How to find what's going on?
From time to time I get lockups. The screen freezes and I can't do anything. Magic sysrq does nothing. However, everything else keeps working, and I can ssh into the machine. CPU usage doesn't rev up and I see nothing in /var/log/Xorg.log or dmesg. Trying to restart the X server doesn't work. Or rather, it tells me that it restarts but the screen keeps displaying the same thing.
This happens relatively rarely, but I would like to know whether there's something I can do to i) fix it without rebooting; ii) find out something useful that could make for a bug report.
If you can ssh in the machine, it is not a hard lockup, but most likely a lockup of the graphics stack. Sysrq should work and if it does not it is maybe because you are on a laptop whose weird keyboard management makes the sysrq key mismapped or unaccessible (e.g. the key requires some "Fn" special shift, which creates trouble when the alt and command key are pressed).
Originally Posted by yotambien
If the machine is not completely locked up, you can try the following
1) ALT+F1 to switch to a text console (probably will not work) and stop/restart the graphics server from there (e.g. on a Kubuntu machine something like sudo service kdm restart).
2) Press _shortly_ the power key. This after some timeout (e.g. 20-30 s) could make your machine have a clean shutdown.
3) SSh in the machine and stop/restat the graphics server from there
In any case, you should probably report the freeze to the maintainers of your graphics driver, provided you can collect all the relevant information.
can you simply kill X or do you need a kill -9 to end the task?
If X hangs somewhere, it may be helpful to attach a debugger (i.e. gdb) and get a backtrace.
Thanks a lot for the answers.
I now realize that I didn't explain the situation accurately. Thinking about it, I didn't try to restart X, but only the desktop manager. According to the terminal output kdm did stop and restated as requested, but the screen remained frozen as before. Next time I'll make sure I try to kill X and see what happens.

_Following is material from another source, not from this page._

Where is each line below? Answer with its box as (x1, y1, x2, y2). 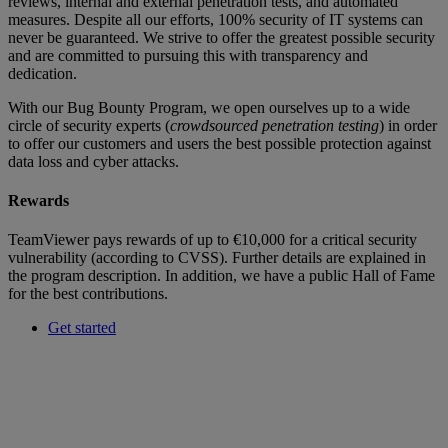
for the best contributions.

Also, when I mentioned that sysrq didn't work, I meant that I couldn't switch to a virtual terminal after trying to go to raw keyboard input (I think that's the name for alt+sysrq+r). In any case, from the remote machine I could read in the syslog that the keyboard had actually passed to default configuration (or something similar). So sysrq trick commands are accepted, it's just that don't do what I (perhaps naively) expected.
What I found most interesting is the last pointer about "attach a debugger". I didn't know you could do this, for I always used to run gdb first and start an application to trigger a bug. Now I know. Will report whenever this happens again. I estimate 3-7 days : )
Sounds like a GPU lockup to me. AFAIK the only way to get back to normal is to do a GPU reset. I don't think you can do that by restarting X or launching any other command through ssh. So probably only option is to reboot.
There's some automatic GPU lockup detection code in the drm that tries to detect GPU lockup and do auto reset itself. But it doesn't always work and is not implemented on Evergreen.
It would be nice if the drm registered a sysrq handler to do GPU reset, so you can trigger a GPU reset yourself with the keyboard. Because right now GPU lockup is really a PITA on Evergreen.
Don't know if its a similar issue or not, but I experience lockups on r300g (rs480 chip) sometimes. It used to occur more frequently on r300c and r300g does improve the situation. I haven't tried ssh-ing, but SysRq trick doesn't work, and as monraaf suggested, only rebooting works (hence I suspect GPU lockup as well).
Also, as I'm quite new, could any one explain on how to attach a debugger and get the backtrace.
I found this in the Xorg wiki and also something else in the Ubuntu one:
It's not nearly as magical as I thought it would be, and I have the feeling it's pretty hard to get anything out of it in the case of lockups...